Things are well in our house, we've been crazy busy, but what would life be if it was easy as pie?  My classes started again, and so far it is going great!  I am really enjoying learning about social psychology, and I think if I don't go into teaching, I would love to go into social psychology research.

I have been maintaining my eating journal (which is not consistent for me), and that has been very helpful.  My next goal to add with that is instead of just writing everything (not only the good, but the crap I manage to fit in too), but to also add how I'm feeling or what's going on when I'm eating things that are not the best for me.

The Mister and I have noticed that when I focus on my food, I lose weight.  When I let loose of my sight on what I'm eating, then I gain a pound or two...and it takes longer to take off that pound or two than it does to put on.

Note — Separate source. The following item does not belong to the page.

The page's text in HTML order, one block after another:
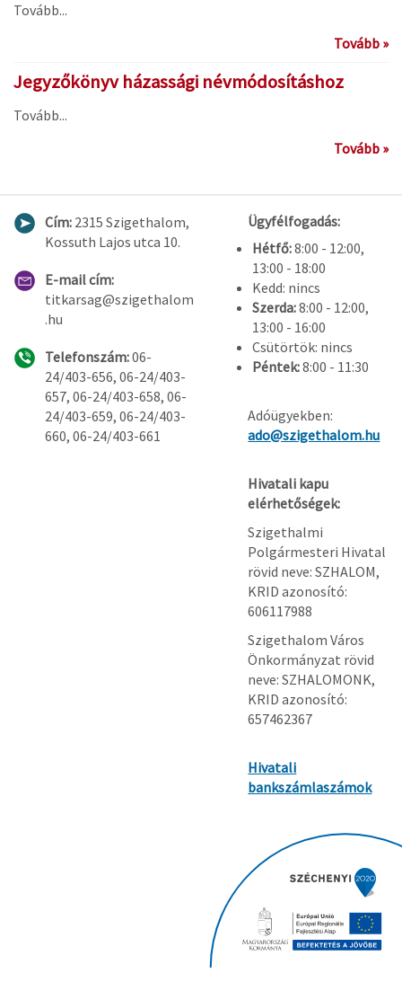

All is well here.  I know keeping up with my journal hasn't been as consistent as I would like it to be, but I was really hoping I could put a number on here that was in the Hundreds and not the two-hundreds...oh well.

Next time!  This week I'll be out of town at a conference, and that scares me to tell you the truth.  Breakfast, lunch, and most dinners are supplied...so hopefully we have some good options instead of all crap.  The Mister told me to hard boil some eggs and keep them in my hotel fridge, bring my oatmeal and  yogurt, so that way I know my breakfast will be taken care of.  Good thing is that I will have a car while I'm down there, so if they're serving crap, then I can go to the market one night after the meetings and get some things of my own.